[Source records]

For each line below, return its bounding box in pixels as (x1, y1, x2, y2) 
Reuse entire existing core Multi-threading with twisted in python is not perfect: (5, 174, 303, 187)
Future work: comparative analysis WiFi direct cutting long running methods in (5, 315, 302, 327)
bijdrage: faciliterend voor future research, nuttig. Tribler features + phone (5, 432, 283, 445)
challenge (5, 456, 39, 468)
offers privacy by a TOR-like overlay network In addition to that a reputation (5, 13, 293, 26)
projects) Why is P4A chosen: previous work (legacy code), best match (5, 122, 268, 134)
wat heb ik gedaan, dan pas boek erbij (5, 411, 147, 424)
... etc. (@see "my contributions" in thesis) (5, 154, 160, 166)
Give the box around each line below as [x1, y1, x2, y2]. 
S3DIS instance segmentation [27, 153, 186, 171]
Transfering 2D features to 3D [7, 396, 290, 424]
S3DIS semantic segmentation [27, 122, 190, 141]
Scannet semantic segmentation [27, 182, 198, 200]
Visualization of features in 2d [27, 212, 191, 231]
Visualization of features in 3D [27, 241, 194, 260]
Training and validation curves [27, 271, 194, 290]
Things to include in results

__How to complete this task__
Show all lines above that contain "below".

__Task output__
For each line below, return its bounding box in pixels as (x1, y1, x2, y2) 
Give the box around each line below as [x1, y1, x2, y2]. 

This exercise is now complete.